Microme will allow comparative analysis of pathway variants across multiple speciesthrough its rigorous definition of variants. Comparative and phenotypic analysis will be performed and utilised to enhance the Microme resource. The comparative analysis of pathways and models will benefit from the incorporation of genomic context information
Through these strategies, Microme aims at being the first large-scale reconstruction system and repository for metabolic models. Microme will systematically generate reliable drafts of metabolic models and, through its modular architecture, analysis tools and relational databases provide a computational resource for the refinement of models by different types of experimental data.

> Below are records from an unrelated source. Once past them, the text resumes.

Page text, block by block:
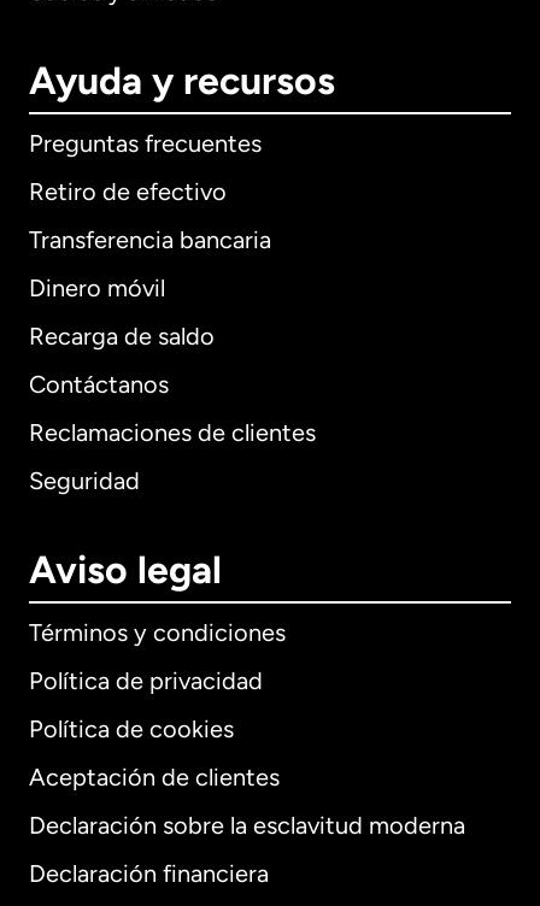
Ayuda y recursos
Preguntas frecuentes
Retiro de efectivo
Transferencia bancaria
Dinero móvil
Recarga de saldo
Contáctanos
Reclamaciones de clientes
Seguridad
Aviso legal
Términos y condiciones
Política de privacidad
Política de cookies
Aceptación de clientes
Declaración sobre la esclavitud moderna
Declaración financiera
Internacional English
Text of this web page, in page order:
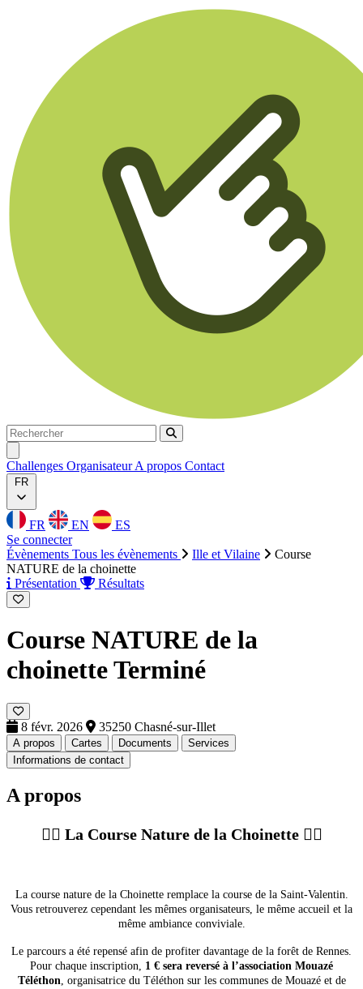
Rechercher
Rechercher
Challenges OrganisateurA propos Contact
FR
FR EN
ES
Se connecter
Évènements Tous les évènements Ille et Vilaine
Course
NATURE de la choinette
Présentation
Résultats
Course NATURE de la
choinetteTerminé
8 févr. 2026 35250 Chasné-sur-Illet
A propos Cartes Documents
Services
Informations de contact
A propos
🏃‍♂️ La Course Nature de la Choinette🏃‍♂️
La course nature de la Choinette remplace la course de la Saint-Valentin.
Vous retrouverez cependant les mêmes organisateurs, le même accueil et la
même ambiance conviviale.
Le parcours a été repensé afin de profiter davantage de la forêt de Rennes.
Pour chaque inscription, 1 € sera reversé à l’association Mouazé
Téléthon, organisatrice du Téléthon sur les communes de Mouazé et de
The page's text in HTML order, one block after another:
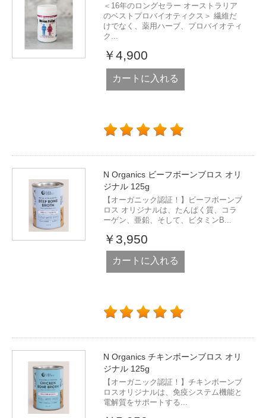
＜16年のロングセラー オーストラリア
のベストプロバイオティクス＞ 繊維だ
けでなく、薬用ハーブ、プロバイオティ
ク...
￥4,900
カートに入れる
N Organics ビーフボーンブロス オリ
ジナル 125g
【オーガニック認証！】ビーフボーンブ
ロス オリジナルは、たんぱく質、コラ
ーゲン、亜鉛、そして、ビタミンB...
￥3,950
カートに入れる
N Organics チキンボーンブロス オリ
ジナル 125g
【オーガニック認証！】チキンボーンブ
ロスオリジナルは、免疫システム機能と
電解質をサポートする...
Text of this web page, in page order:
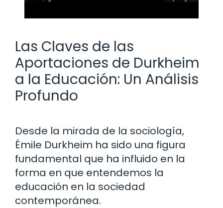
Las Claves de las
Aportaciones de Durkheim
a la Educación: Un Análisis
Profundo
Desde la mirada de la sociología,
Émile Durkheim ha sido una figura
fundamental que ha influido en la
forma en que entendemos la
educación en la sociedad
contemporánea.

Microme models for a selected set of species deposited in the DSMZ collection will be tested and improved with systematically generated growth phenotype data: the corresponding strains undergo a standardised phenotypic screen, a high-throughput substrate utilisation assays (BIOLOG). The outcome of the tests will be fed back into the models, providing a standard measure of model accuracy, and a common, “minimal validation standard” for benchmarking the model-generation pipeline Inconsistencies between model predictions and experiments will provide clues, helping curators fill gaps and expand the metabolic network, refine the gene-reaction correspondence, or correct the biomass function.
Microme will become the first resource worldwide to integrate access to and generation of pathways and models. Microme will exploit the fact that stoichiometric models are very close to “pure” metabolic networks and that both can be decomposed in pathways to provide a unique pipeline and resource for both. We expect the reliability of the model pool and validation resources to improve significantly both with the increase in the number of reconstructed models and with the progress in the curation of pathways, directly performed within Microme or integrated from external sources.